(Source data)
* * * *
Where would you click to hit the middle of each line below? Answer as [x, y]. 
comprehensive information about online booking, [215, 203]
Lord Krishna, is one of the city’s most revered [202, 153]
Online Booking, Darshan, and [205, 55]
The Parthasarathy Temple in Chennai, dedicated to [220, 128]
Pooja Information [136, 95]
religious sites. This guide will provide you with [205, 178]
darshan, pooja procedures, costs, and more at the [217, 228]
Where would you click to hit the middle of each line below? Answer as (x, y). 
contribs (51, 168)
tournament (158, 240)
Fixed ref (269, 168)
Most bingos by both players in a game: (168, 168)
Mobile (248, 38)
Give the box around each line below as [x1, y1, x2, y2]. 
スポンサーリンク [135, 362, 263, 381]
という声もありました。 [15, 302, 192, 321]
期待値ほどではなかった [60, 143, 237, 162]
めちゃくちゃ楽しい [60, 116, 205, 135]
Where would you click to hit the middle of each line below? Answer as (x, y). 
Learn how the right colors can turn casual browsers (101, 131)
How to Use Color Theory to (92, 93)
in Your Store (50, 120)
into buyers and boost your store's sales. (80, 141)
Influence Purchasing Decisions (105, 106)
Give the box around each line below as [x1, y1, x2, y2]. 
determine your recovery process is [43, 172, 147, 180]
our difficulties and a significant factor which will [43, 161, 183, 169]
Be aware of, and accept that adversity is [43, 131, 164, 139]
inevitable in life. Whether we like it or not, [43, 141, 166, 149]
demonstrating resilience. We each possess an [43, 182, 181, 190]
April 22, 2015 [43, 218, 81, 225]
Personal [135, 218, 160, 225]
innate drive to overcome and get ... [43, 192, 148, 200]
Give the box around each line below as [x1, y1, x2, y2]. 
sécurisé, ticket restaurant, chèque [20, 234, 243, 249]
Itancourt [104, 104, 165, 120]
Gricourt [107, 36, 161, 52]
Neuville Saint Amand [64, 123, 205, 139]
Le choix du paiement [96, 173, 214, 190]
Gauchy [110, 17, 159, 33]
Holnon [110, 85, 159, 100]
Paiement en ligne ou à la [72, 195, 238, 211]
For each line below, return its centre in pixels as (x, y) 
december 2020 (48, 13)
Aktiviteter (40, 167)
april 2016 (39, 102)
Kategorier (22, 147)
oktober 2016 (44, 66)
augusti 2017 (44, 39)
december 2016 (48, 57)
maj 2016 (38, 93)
* * * *
**Exercise goal:**
All of the data above should be set down word for word.

**Your response:**
Where would you click to hit the middle of each line below? Answer as [x, y]. 
comprehensive information about online booking, [215, 203]
Lord Krishna, is one of the city’s most revered [202, 153]
Online Booking, Darshan, and [205, 55]
The Parthasarathy Temple in Chennai, dedicated to [220, 128]
Pooja Information [136, 95]
religious sites. This guide will provide you with [205, 178]
darshan, pooja procedures, costs, and more at the [217, 228]
Where would you click to hit the middle of each line below? Answer as (x, y). 
contribs (51, 168)
tournament (158, 240)
Fixed ref (269, 168)
Most bingos by both players in a game: (168, 168)
Mobile (248, 38)
Give the box around each line below as [x1, y1, x2, y2]. 
スポンサーリンク [135, 362, 263, 381]
という声もありました。 [15, 302, 192, 321]
期待値ほどではなかった [60, 143, 237, 162]
めちゃくちゃ楽しい [60, 116, 205, 135]
Where would you click to hit the middle of each line below? Answer as (x, y). 
Learn how the right colors can turn casual browsers (101, 131)
How to Use Color Theory to (92, 93)
in Your Store (50, 120)
into buyers and boost your store's sales. (80, 141)
Influence Purchasing Decisions (105, 106)
Give the box around each line below as [x1, y1, x2, y2]. 
determine your recovery process is [43, 172, 147, 180]
our difficulties and a significant factor which will [43, 161, 183, 169]
Be aware of, and accept that adversity is [43, 131, 164, 139]
inevitable in life. Whether we like it or not, [43, 141, 166, 149]
demonstrating resilience. We each possess an [43, 182, 181, 190]
April 22, 2015 [43, 218, 81, 225]
Personal [135, 218, 160, 225]
innate drive to overcome and get ... [43, 192, 148, 200]
Give the box around each line below as [x1, y1, x2, y2]. 
sécurisé, ticket restaurant, chèque [20, 234, 243, 249]
Itancourt [104, 104, 165, 120]
Gricourt [107, 36, 161, 52]
Neuville Saint Amand [64, 123, 205, 139]
Le choix du paiement [96, 173, 214, 190]
Gauchy [110, 17, 159, 33]
Holnon [110, 85, 159, 100]
Paiement en ligne ou à la [72, 195, 238, 211]
For each line below, return its centre in pixels as (x, y) 
december 2020 (48, 13)
Aktiviteter (40, 167)
april 2016 (39, 102)
Kategorier (22, 147)
oktober 2016 (44, 66)
augusti 2017 (44, 39)
december 2016 (48, 57)
maj 2016 (38, 93)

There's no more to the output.